[Records drawn from a dataset]
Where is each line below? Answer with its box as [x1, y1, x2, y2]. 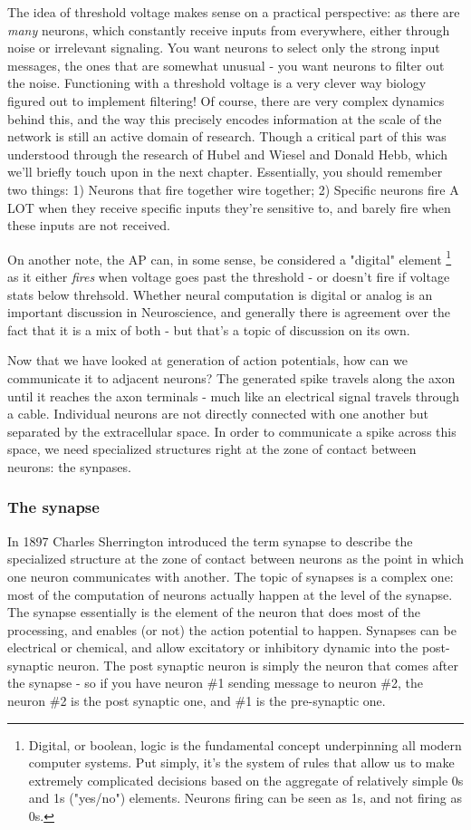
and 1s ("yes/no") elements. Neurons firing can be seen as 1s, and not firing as [28, 788, 463, 807]
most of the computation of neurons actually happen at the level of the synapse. [7, 584, 453, 603]
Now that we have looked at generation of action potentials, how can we [7, 351, 408, 370]
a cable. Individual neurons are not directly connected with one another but [7, 404, 428, 423]
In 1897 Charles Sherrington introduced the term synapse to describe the [7, 531, 413, 550]
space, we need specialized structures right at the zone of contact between [7, 439, 417, 458]
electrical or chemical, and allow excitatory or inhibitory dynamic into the [7, 638, 418, 657]
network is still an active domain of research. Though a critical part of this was [7, 127, 447, 146]
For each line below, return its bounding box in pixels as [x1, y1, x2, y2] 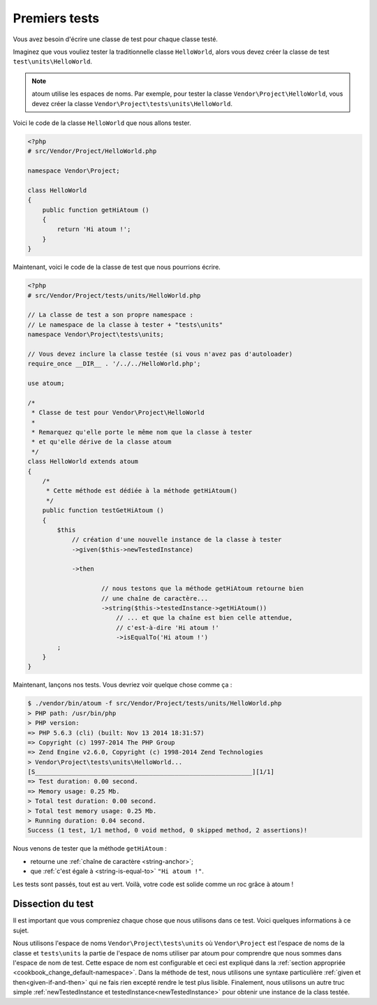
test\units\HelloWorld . [13, 57, 93, 66]
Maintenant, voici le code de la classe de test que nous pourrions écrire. [13, 263, 221, 272]
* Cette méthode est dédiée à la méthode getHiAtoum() [45, 487, 238, 495]
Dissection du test [13, 898, 94, 910]
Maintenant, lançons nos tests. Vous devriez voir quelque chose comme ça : [13, 681, 232, 689]
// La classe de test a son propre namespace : [27, 311, 193, 319]
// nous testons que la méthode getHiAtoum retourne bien [101, 585, 304, 593]
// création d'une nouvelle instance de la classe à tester [71, 536, 282, 544]
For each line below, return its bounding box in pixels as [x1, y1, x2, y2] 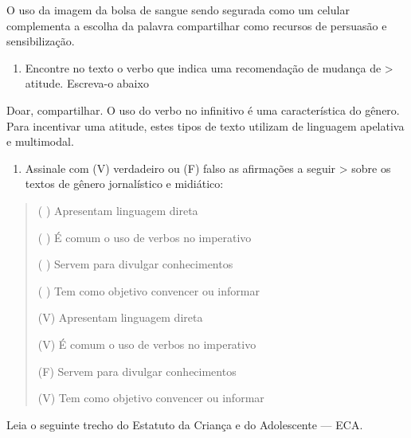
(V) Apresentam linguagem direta [37, 309, 203, 326]
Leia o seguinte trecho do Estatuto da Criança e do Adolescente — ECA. [6, 416, 363, 432]
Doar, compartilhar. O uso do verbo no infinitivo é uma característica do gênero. [6, 101, 400, 118]
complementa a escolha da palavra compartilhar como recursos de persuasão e [6, 17, 387, 33]
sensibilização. [6, 33, 75, 49]
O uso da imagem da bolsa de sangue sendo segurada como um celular [6, 2, 350, 18]
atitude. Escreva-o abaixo [25, 75, 149, 92]
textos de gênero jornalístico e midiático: [25, 175, 224, 192]
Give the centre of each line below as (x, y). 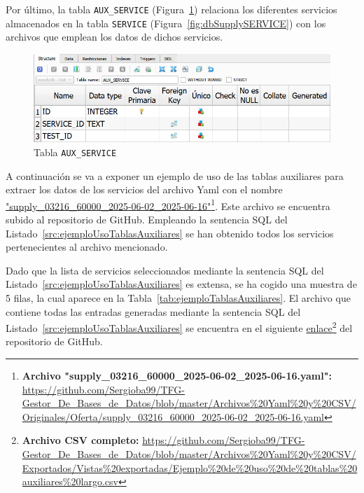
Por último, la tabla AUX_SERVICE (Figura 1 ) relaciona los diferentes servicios (171, 9)
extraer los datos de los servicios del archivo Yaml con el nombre (144, 189)
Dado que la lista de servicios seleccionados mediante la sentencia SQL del (165, 270)
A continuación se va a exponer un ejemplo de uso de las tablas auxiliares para (175, 175)
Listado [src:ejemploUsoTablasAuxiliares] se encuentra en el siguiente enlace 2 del (179, 327)
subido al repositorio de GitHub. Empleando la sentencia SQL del (147, 220)
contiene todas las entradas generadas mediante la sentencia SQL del (153, 311)
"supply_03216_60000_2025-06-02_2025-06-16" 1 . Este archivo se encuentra (168, 204)
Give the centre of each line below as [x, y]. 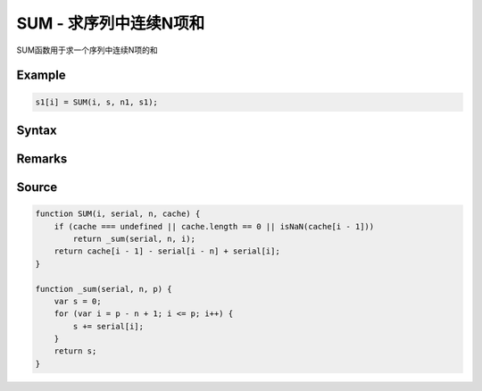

WORK ORDER:
Restating the data word for word is the task, and pictures are to be omitted.

RESULT BELOW:
Where is each line below? Answer with its box as [x1, y1, x2, y2]. 
and 1s ("yes/no") elements. Neurons firing can be seen as 1s, and not firing as [28, 788, 463, 807]
most of the computation of neurons actually happen at the level of the synapse. [7, 584, 453, 603]
Now that we have looked at generation of action potentials, how can we [7, 351, 408, 370]
a cable. Individual neurons are not directly connected with one another but [7, 404, 428, 423]
In 1897 Charles Sherrington introduced the term synapse to describe the [7, 531, 413, 550]
space, we need specialized structures right at the zone of contact between [7, 439, 417, 458]
electrical or chemical, and allow excitatory or inhibitory dynamic into the [7, 638, 418, 657]
network is still an active domain of research. Though a critical part of this was [7, 127, 447, 146]
For each line below, return its bounding box in pixels as [x1, y1, x2, y2] 
test\units\HelloWorld . [13, 57, 93, 66]
Maintenant, voici le code de la classe de test que nous pourrions écrire. [13, 263, 221, 272]
* Cette méthode est dédiée à la méthode getHiAtoum() [45, 487, 238, 495]
Dissection du test [13, 898, 94, 910]
Maintenant, lançons nos tests. Vous devriez voir quelque chose comme ça : [13, 681, 232, 689]
// La classe de test a son propre namespace : [27, 311, 193, 319]
// nous testons que la méthode getHiAtoum retourne bien [101, 585, 304, 593]
// création d'une nouvelle instance de la classe à tester [71, 536, 282, 544]
For each line below, return its bounding box in pixels as [x1, y1, x2, y2] 
(V) Apresentam linguagem direta [37, 309, 203, 326]
Leia o seguinte trecho do Estatuto da Criança e do Adolescente — ECA. [6, 416, 363, 432]
Doar, compartilhar. O uso do verbo no infinitivo é uma característica do gênero. [6, 101, 400, 118]
complementa a escolha da palavra compartilhar como recursos de persuasão e [6, 17, 387, 33]
sensibilização. [6, 33, 75, 49]
O uso da imagem da bolsa de sangue sendo segurada como um celular [6, 2, 350, 18]
atitude. Escreva-o abaixo [25, 75, 149, 92]
textos de gênero jornalístico e midiático: [25, 175, 224, 192]
Give the centre of each line below as (x, y). 
Por último, la tabla AUX_SERVICE (Figura 1 ) relaciona los diferentes servicios (171, 9)
extraer los datos de los servicios del archivo Yaml con el nombre (144, 189)
Dado que la lista de servicios seleccionados mediante la sentencia SQL del (165, 270)
A continuación se va a exponer un ejemplo de uso de las tablas auxiliares para (175, 175)
Listado [src:ejemploUsoTablasAuxiliares] se encuentra en el siguiente enlace 2 del (179, 327)
subido al repositorio de GitHub. Empleando la sentencia SQL del (147, 220)
contiene todas las entradas generadas mediante la sentencia SQL del (153, 311)
"supply_03216_60000_2025-06-02_2025-06-16" 1 . Este archivo se encuentra (168, 204)
Give the centre of each line below as [x, y]. 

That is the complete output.